Judging whether the first test value is a first preset value or not;

if not, the parameters of the two-quantum bit logic gate are adjusted, the two-quantum bit logic gate is executed on the first quantum bit and the second quantum bit in a return mode, and the Ramsey experiment is executed on the second quantum bit twice;

if yes, the adjustment of the two-quantum bit logic gate is completed.

5. The tuning method of claim 4, wherein the parameters of the two-qubit logic gate include an amplitude and a duration.

6. The method of claim 4, wherein the first predetermined value is pi.

7. The tuning method of claim 1, wherein the quantum chip further comprises a third qubit in direct coupling relation with the first qubit but not in direct coupling relation with the second qubit;

the adjustment method further comprises the following steps:

executing the two-qubit logic gate on the first qubit and the second qubit when the third qubit is in the first selected eigenstate and the second selected eigenstate, and executing the Ramsey experiment on the second qubit twice;

Respectively obtaining first test values of the conditional phases of the two-qubit logic gates corresponding to the third qubit when the third qubit is in the first selected eigenstate and the second selected eigenstate;

And acquiring the conditional phase difference of the two-qubit logic gate based on the acquired difference value of the two first test values.

8. The adjustment method of claim 7, wherein the adjustment method further comprises:

and adjusting the conditional phase of the two-qubit logic gate by using the acquired conditional phase difference.

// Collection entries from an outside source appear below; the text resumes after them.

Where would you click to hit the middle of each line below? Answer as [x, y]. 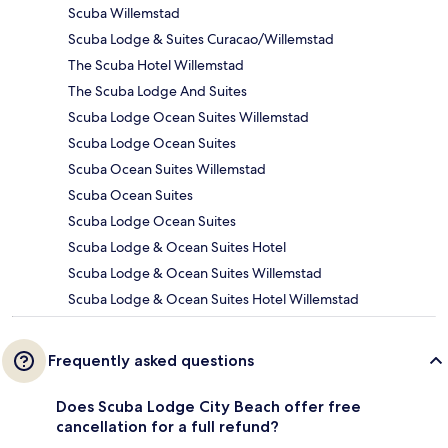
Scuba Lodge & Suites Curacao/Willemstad [201, 39]
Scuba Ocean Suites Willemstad [167, 169]
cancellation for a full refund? [167, 427]
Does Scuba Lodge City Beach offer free [208, 407]
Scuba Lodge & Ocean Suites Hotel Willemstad [213, 299]
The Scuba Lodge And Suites [157, 91]
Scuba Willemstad [124, 13]
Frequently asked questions [151, 361]

9. The tuning method of claim 7, wherein the number of third qubits is a plurality;

the adjustment method further comprises the following steps:

respectively obtaining a conditional phase difference corresponding to each third quantum bit;

and adjusting the conditional phase of the qubit logic gate by using the acquired plurality of conditional phase differences.

10. The adjustment method of claim 9, wherein adjusting the conditional phase of the qubit logic gate using the obtained plurality of conditional phase differences comprises:

acquiring a sum of the plurality of conditional phase differences;

And adjusting the conditional phase of the qubit logic gate by using the sum value.

11. An apparatus for adjusting a two-qubit logic gate, comprising:

an experiment execution unit configured to execute a two-qubit logic gate on a first qubit and a second qubit, and execute a two-time Ramsey experiment on the second qubit, in which the first qubit is in a first selected eigenstate and a second selected eigenstate, respectively, wherein the first qubit and the second qubit are two qubits directly coupled in a quantum chip;

A conditional phase acquisition unit configured to acquire a first test value of a conditional phase of the two-qubit logic gate based on a result of two Ramsey experiments;

and the adjusting unit is configured to judge whether the parameters of the two-quantum bit logic gate are adjusted based on whether the first test value meets a preset condition.

12. A quantum control system, characterized in that the two-qubit logic gate is adjusted by means of the adjustment method of the two-qubit logic gate according to any one of claims 1-10, or the adjustment device of the two-qubit logic gate according to claim 11 is included.

13. A quantum computer comprising the quantum control system of claim 12.

14. A readable storage medium having stored thereon a computer program, which when executed by a processor is capable of implementing the method of adjusting a two-qubit logic gate according to any one of claims 1 to 10.